Interestingly, a recent study showed that application of sulfonylurea glimepiride achieved neuroprotection against stroke only in normal mice but not in type 2 diabetic mice [
28], suggesting that the presence of diabetes mellitus could be a confounding factor for the use of sulfonylureas to manage stroke. To avoid the effect of sulfonylureas on diabetes mellitus, antagonists that act directly on TRPM4 channel is another good option.
Ischemia reperfusion injury is a major confounding factor for reperfusion therapy in stroke. Delayed reperfusion induces cerebral edema and hemorrhagic transformation, in part via disruption of the BBB. This study provides robust evidence in support of using TRPM4 blockers to ameliorate reperfusion injury. Mitigating edema formation will surely improve stroke outcome in patients receiving reperfusion therapy.
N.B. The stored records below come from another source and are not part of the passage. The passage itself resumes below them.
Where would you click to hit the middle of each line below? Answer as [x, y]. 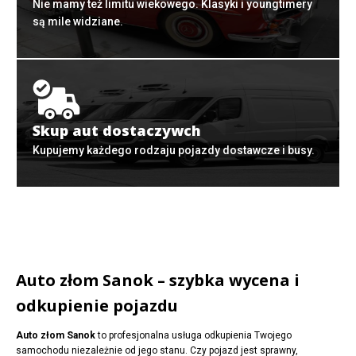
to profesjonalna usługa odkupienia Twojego [193, 336]
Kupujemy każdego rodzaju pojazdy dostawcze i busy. [174, 151]
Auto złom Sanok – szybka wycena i [158, 281]
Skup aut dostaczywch [117, 131]
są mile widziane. [78, 22]
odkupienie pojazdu [97, 306]
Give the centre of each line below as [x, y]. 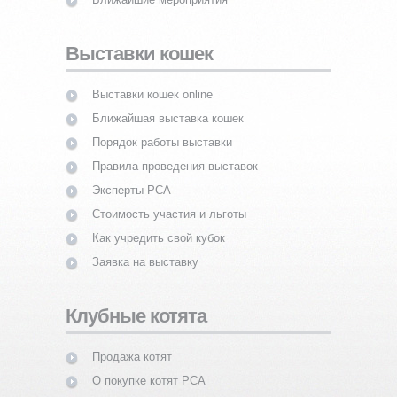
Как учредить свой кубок [159, 237]
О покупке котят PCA [149, 380]
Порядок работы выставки [162, 142]
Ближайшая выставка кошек [168, 118]
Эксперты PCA [132, 190]
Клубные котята [136, 315]
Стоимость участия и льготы [169, 214]
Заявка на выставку [145, 261]
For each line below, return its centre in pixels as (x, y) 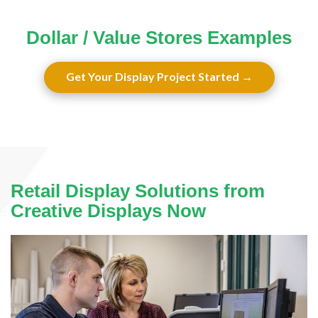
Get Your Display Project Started (152, 77)
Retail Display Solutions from (138, 191)
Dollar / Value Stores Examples (159, 38)
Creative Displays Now (108, 211)
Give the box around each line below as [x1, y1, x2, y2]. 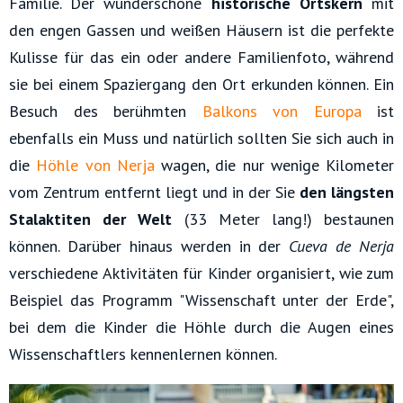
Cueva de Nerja [289, 236, 394, 257]
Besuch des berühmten [9, 101, 186, 122]
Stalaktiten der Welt [9, 209, 173, 230]
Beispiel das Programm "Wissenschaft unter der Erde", [9, 290, 394, 311]
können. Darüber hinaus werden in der [9, 236, 290, 257]
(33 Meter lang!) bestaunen [172, 209, 395, 230]
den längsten [300, 182, 394, 203]
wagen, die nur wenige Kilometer [161, 155, 394, 176]
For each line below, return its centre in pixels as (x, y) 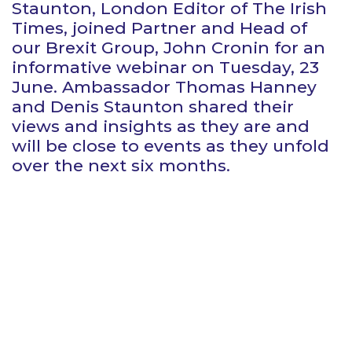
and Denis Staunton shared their (153, 106)
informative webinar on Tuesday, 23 (165, 67)
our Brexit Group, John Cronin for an (169, 48)
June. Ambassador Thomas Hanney (164, 87)
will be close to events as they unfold (170, 146)
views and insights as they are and (161, 126)
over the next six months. (121, 165)
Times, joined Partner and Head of (159, 28)
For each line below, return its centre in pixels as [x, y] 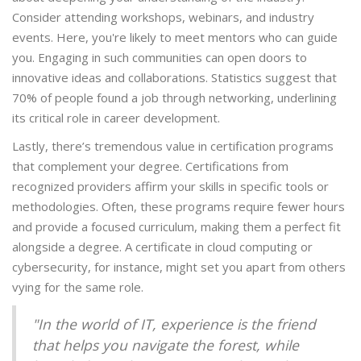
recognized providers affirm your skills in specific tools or [170, 187]
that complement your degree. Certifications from [150, 166]
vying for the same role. [78, 287]
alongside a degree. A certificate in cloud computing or [162, 247]
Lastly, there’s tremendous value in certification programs [173, 146]
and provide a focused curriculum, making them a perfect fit [176, 227]
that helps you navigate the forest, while [166, 345]
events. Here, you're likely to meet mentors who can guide [175, 37]
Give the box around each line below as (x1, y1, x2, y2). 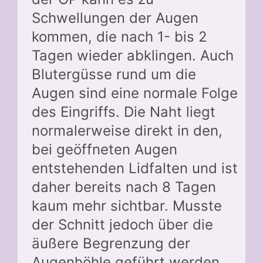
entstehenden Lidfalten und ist (32, 159, 238, 177)
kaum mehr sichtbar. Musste (32, 197, 222, 214)
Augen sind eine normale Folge (32, 84, 238, 102)
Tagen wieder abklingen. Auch (32, 46, 234, 64)
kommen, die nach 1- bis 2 (32, 28, 207, 45)
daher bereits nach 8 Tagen (32, 178, 216, 195)
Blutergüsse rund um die (32, 65, 196, 83)
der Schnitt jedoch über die (32, 215, 213, 233)
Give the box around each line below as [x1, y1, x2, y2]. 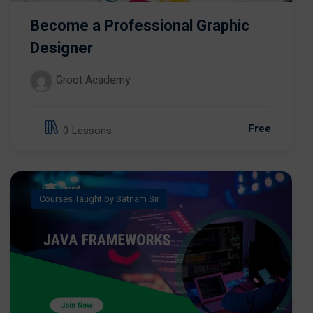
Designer [30, 36, 93, 59]
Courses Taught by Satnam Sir [39, 191, 159, 205]
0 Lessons [63, 123, 112, 139]
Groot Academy [56, 71, 131, 89]
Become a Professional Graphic [30, 14, 249, 37]
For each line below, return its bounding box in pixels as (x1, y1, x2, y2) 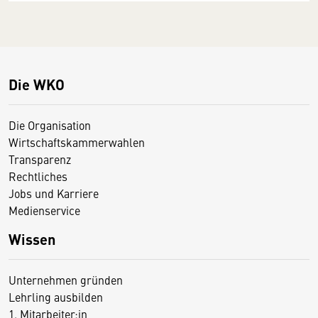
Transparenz (9, 150, 71, 167)
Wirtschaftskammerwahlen (9, 133, 145, 150)
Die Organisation (9, 116, 91, 133)
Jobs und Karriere (9, 185, 99, 201)
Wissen (9, 228, 55, 249)
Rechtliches (9, 168, 67, 184)
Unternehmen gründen (9, 271, 123, 287)
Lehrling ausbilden (9, 288, 103, 305)
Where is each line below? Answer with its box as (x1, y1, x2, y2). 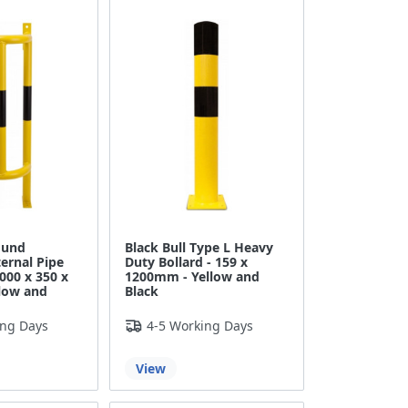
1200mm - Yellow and (125, 268, 260, 286)
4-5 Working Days (147, 317, 254, 335)
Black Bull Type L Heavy (125, 239, 274, 257)
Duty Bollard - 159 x (125, 253, 249, 271)
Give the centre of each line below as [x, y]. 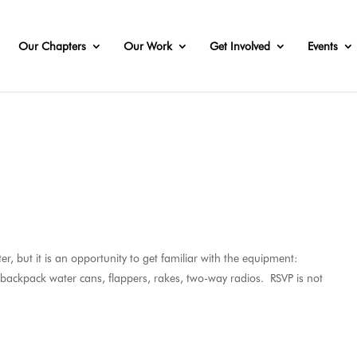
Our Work [148, 46]
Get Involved [240, 46]
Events [323, 46]
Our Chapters [52, 46]
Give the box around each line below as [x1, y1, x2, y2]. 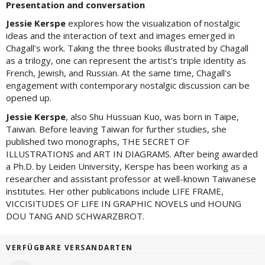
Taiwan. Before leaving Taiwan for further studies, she [6, 122, 227, 135]
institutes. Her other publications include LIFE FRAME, [6, 185, 224, 197]
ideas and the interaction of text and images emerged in [6, 30, 235, 42]
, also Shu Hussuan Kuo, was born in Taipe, [66, 110, 239, 122]
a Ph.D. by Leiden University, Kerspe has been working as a [6, 160, 247, 172]
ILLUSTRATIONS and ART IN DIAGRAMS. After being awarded [6, 147, 258, 160]
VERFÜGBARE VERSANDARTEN [6, 243, 133, 253]
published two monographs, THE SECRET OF [6, 135, 189, 147]

Next critical experiment is to examine whether TRPM4 inhibition could extend current reperfusion time window, which is limited by the severe reperfusion injury during delayed recanalization. As TRPM4 inhibition can protect vasculature and improve BBB integrity following stroke reperfusion, TRPM4 blockers may potentially extend current time window for reperfusion therapy when applied in together with tPA or other recanalization treatments, thereby offering great therapeutic management for stroke patients who arrive at hospitals late.